(Material for this task)
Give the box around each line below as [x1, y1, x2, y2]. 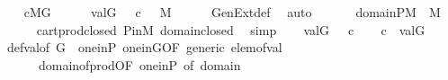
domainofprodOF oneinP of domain [38, 55, 241, 74]
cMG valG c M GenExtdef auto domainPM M [23, 3, 441, 21]
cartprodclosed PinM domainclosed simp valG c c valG [36, 20, 426, 39]
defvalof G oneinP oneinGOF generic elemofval [6, 38, 282, 57]
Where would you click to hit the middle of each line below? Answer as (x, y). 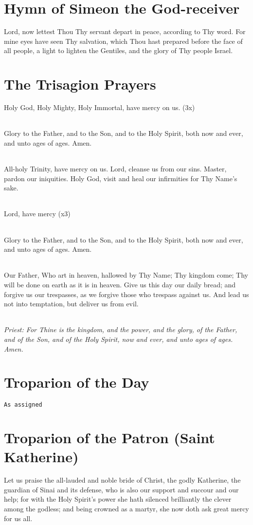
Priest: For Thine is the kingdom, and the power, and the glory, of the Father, (121, 329)
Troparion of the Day (77, 382)
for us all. (18, 518)
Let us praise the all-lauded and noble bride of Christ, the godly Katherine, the (122, 480)
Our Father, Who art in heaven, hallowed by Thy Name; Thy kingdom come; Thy (126, 275)
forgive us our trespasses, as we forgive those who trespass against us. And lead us (126, 294)
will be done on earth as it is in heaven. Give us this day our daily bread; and (120, 284)
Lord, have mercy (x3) (37, 214)
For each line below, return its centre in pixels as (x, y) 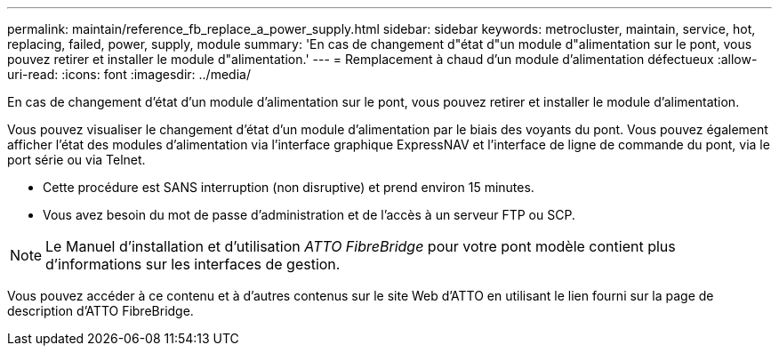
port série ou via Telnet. (76, 160)
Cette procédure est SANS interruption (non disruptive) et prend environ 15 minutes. (289, 187)
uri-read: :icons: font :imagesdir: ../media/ (129, 74)
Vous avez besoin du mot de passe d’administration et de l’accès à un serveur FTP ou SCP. (309, 215)
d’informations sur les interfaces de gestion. (193, 264)
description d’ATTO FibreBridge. (100, 311)
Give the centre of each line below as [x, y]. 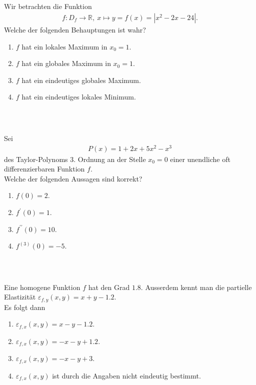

(What the task asks) Leave the pictures aside and transcribe only the lines from the one holding "port série ou via Telnet. (76, 160)" through the final line of the records above.

(Result of the task)
port série ou via Telnet. (76, 160)
Cette procédure est SANS interruption (non disruptive) et prend environ 15 minutes. (289, 187)
uri-read: :icons: font :imagesdir: ../media/ (129, 74)
Vous avez besoin du mot de passe d’administration et de l’accès à un serveur FTP ou SCP. (309, 215)
d’informations sur les interfaces de gestion. (193, 264)
description d’ATTO FibreBridge. (100, 311)
Give the centre of each line below as [x, y]. 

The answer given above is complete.